A New View of Behavior

(Page Updated 7/31/21)

I want you to clear out the clutter of your understanding of behavior and untangle the mystery of why we behave the way we do. (Roy)

The solution to our educational problem, teacher-student relation, presented here in optimabowling.com, requires a working understanding of perceptual control theory (PCT). It is probably the most crucial element of one’s learning-creating life-quest movement through teaching, knowing, understanding, and creating. It is the essence of the coach-athlete relation. Both coaches and athletes need to move beyond the behavioral control paradigm and implement perceptual control.

With “A New View of Behavior,” Shelley A.W. Roy brings us an everyday, everywhere, down-to-earth, and simplified perspective of perceptual control theory.


Quotes from, “A New View of Behavior” 

Presented by Shelley A.W. Roy (2018)

http://becreating.blogspot.com/2018/10/a-new-view-of-behavior.html

I want you to clear out the clutter of your understanding of behavior and untangle the mystery of why we behave the way we do. When technology became more advanced and scientists began to observe things they couldn't explain, they had to pack up their old ideas and throw them away. They had to open their minds and explore new theories to explain what they were observing.

[She sites: Fritjof Capra “The Web of Life: A New Scientific Understanding of Living Systems”]

Chaos theory, wave theory, nested hierarchies of webs, circular causation, and a whole lot more have become the working vocabulary of today's scientists. Just as we needed a new vocabulary and thinking to describe the new sciences we need a new way of thinking and speaking about behavior.

This new way of thinking explains why we can't be sure exactly what will happen when we try something. Doing A doesn't always get you B. It also, leads to one of my favorite truths about living systems; we can produce the same results by taking different actions. We are amazing creatures.

I'm hoping that by better understanding Perceptual Control Theory (PCT), you'll find that even when you're dog-tired, your frustrated and ready to scream, your actions will be more effective at bringing about the desired results.

The success of The Secret, Dan Brown's The Lost Symbol and the movie Avatar released in 2009, offer strong evidence that everywhere and in every way people are realizing that our planet is composed of interconnected systems of energy and consciousness that extend far beyond the connections that we imagined in the past. At the center of this new understanding is the idea that every thought and everything is a bundle of potential energy, and that thoughts can become things.
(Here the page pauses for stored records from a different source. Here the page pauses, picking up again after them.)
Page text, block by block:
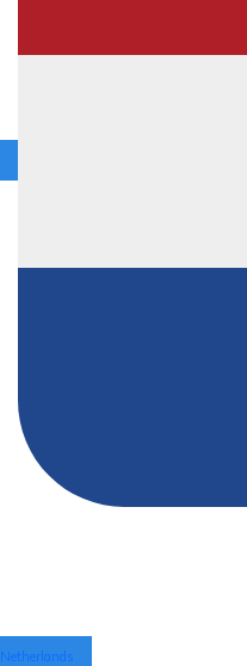
Netherlands
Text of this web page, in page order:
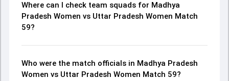
Where can I check team squads for Madhya
Pradesh Women vs Uttar Pradesh Women Match
59?
Who were the match officials in Madhya Pradesh
Women vs Uttar Pradesh Women Match 59?
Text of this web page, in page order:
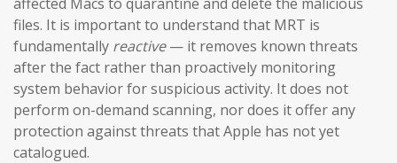
files. It is important to understand that MRT is
fundamentally reactive— it removes known threats
after the fact rather than proactively monitoring
system behavior for suspicious activity. It does not
perform on-demand scanning, nor does it offer any
protection against threats that Apple has not yet
catalogued.
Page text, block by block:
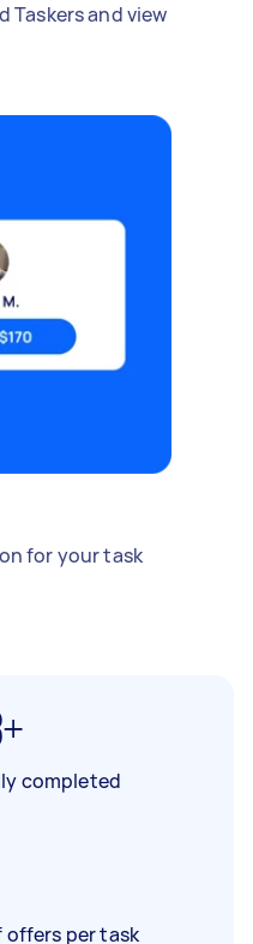
Taskers and view
for your task
completed
offers per task
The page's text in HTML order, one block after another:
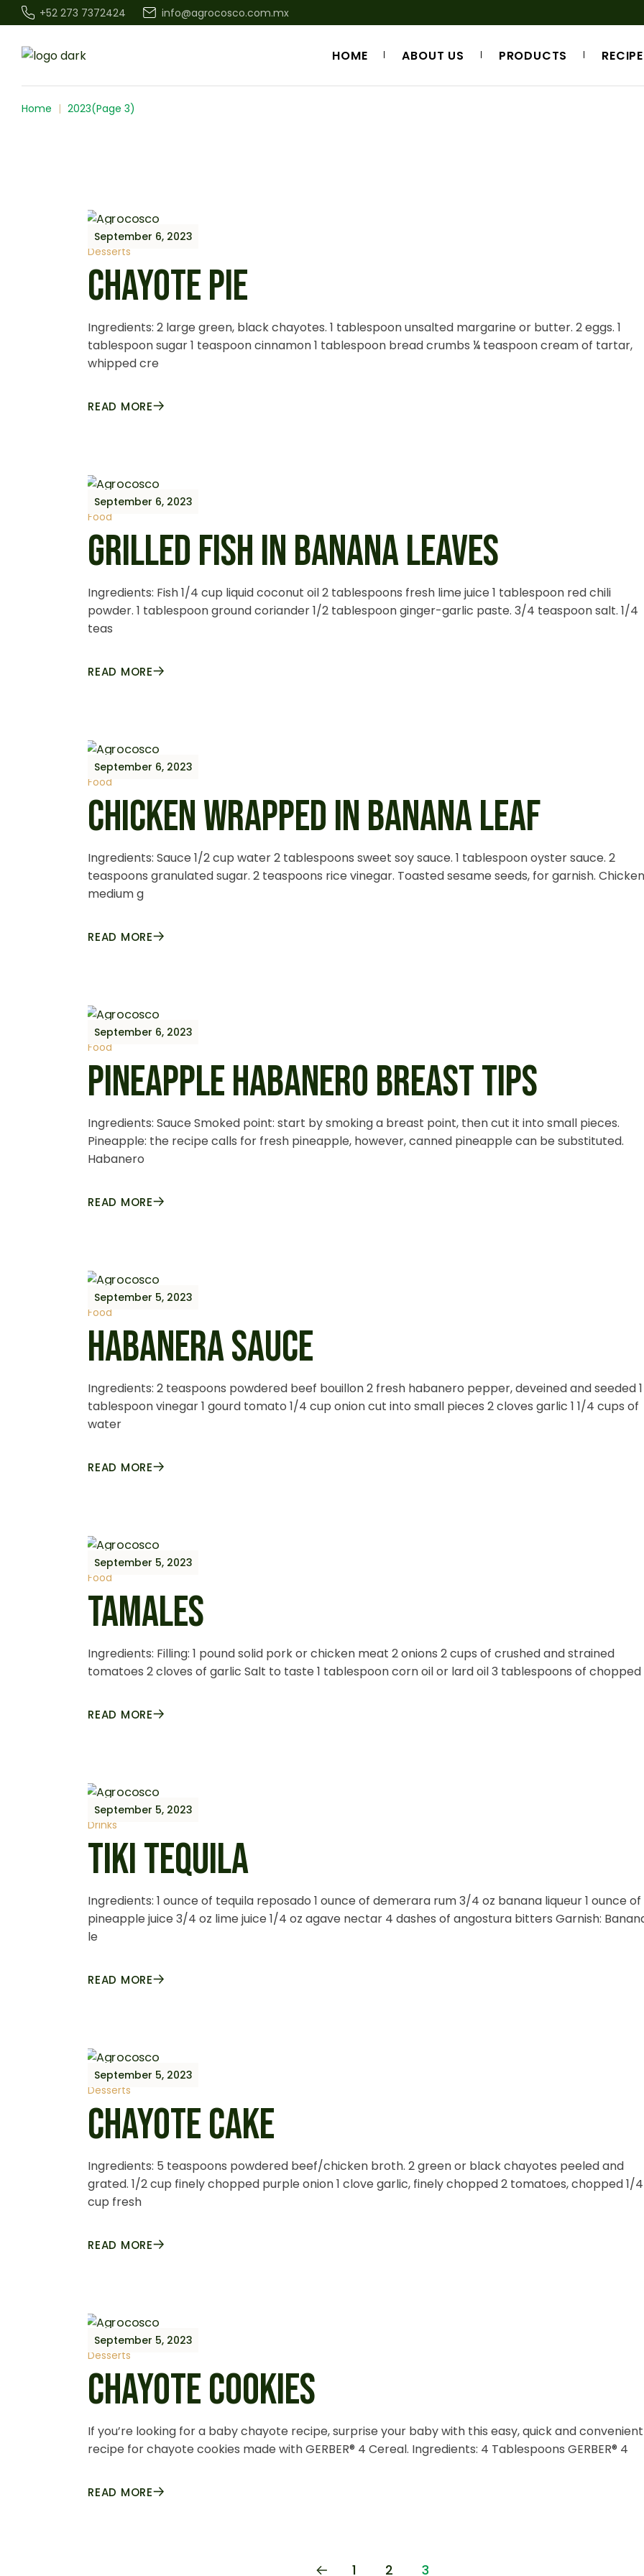
Skip
the
+52 273 7372424 info@agrocosco.com.mx
HOME ABOUT US PRODUCTS
Home 2023(Page 3)
September 6, 2023
Desserts
CHAYOTE PIE
Ingredients: 2 large green, black chayotes. 1 tablespoon unsalted margarine or butter. 2 eggs. 1
tablespoon sugar 1 teaspoon cinnamon 1 tablespoon bread crumbs ¼ teaspoon cream of tartar,
whipped cre
READ MORE
September 6, 2023
Food
GRILLED FISH IN BANANA LEAVES
Ingredients: Fish 1/4 cup liquid coconut oil 2 tablespoons fresh lime juice 1 tablespoon red chili
powder. 1 tablespoon ground coriander 1/2 tablespoon ginger-garlic paste. 3/4 teaspoon salt. 1/4
teas
READ MORE
September 6, 2023
Food
CHICKEN WRAPPED IN BANANA LEAF
Ingredients: Sauce 1/2 cup water 2 tablespoons sweet soy sauce. 1 tablespoon oyster sauce. 2
teaspoons granulated sugar. 2 teaspoons rice vinegar. Toasted sesame seeds, for garnish.
medium g
READ MORE
September 6, 2023
Food
PINEAPPLE HABANERO BREAST TIPS
Ingredients: Sauce Smoked point: start by smoking a breast point, then cut it into small pieces.
Pineapple: the recipe calls for fresh pineapple, however, canned pineapple can be substituted.
Habanero
READ MORE
September 5, 2023
Food
HABANERA SAUCE
Ingredients: 2 teaspoons powdered beef bouillon 2 fresh habanero pepper, deveined and seeded 1
tablespoon vinegar 1 gourd tomato 1/4 cup onion cut into small pieces 2 cloves garlic 1 1/4 cups of
water
READ MORE
September 5, 2023
Food
TAMALES
Ingredients: Filling: 1 pound solid pork or chicken meat 2 onions 2 cups of crushed and strained
tomatoes 2 cloves of garlic Salt to taste 1 tablespoon corn oil or lard oil 3 tablespoons of chopped
READ MORE
September 5, 2023
Drinks
TIKI TEQUILA
Ingredients: 1 ounce of tequila reposado 1 ounce of demerara rum 3/4 oz banana liqueur 1 ounce of
pineapple juice 3/4 oz lime juice 1/4 oz agave nectar 4 dashes of angostura bitters Garnish:
le
READ MORE
September 5, 2023
Desserts
CHAYOTE CAKE
Ingredients: 5 teaspoons powdered beef/chicken broth. 2 green or black chayotes peeled and
grated. 1/2 cup finely chopped purple onion 1 clove garlic, finely chopped 2 tomatoes, chopped 1/4
cup fresh
READ MORE
September 5, 2023
Desserts
CHAYOTE COOKIES
If you’re looking for a baby chayote recipe, surprise your baby with this easy, quick and convenient
recipe for chayote cookies made with GERBER® 4 Cereal. Ingredients: 4 Tablespoons GERBER® 4
READ MORE
1 2 3

Unfortunately, this new understanding does not extend to our insights into human behavior. Today's managers, parents and other authority figures have not yet let go of their archaic cause-and-effect ways of thinking about human behavior. Thinking which leads people to boxing and labeling, diagnosing, treating and quick fixing techniques for influencing the behavior of others. While managers have developed the understanding that stimuli such as needs and desires are inside of us, they have not moved away from stimulus-response thinking. Few have embraced a different way of understanding human behavior known as Perceptual Control Theory, PCT for short. PCT is the human behavior corollary to systems thinking about and understanding of the world around us.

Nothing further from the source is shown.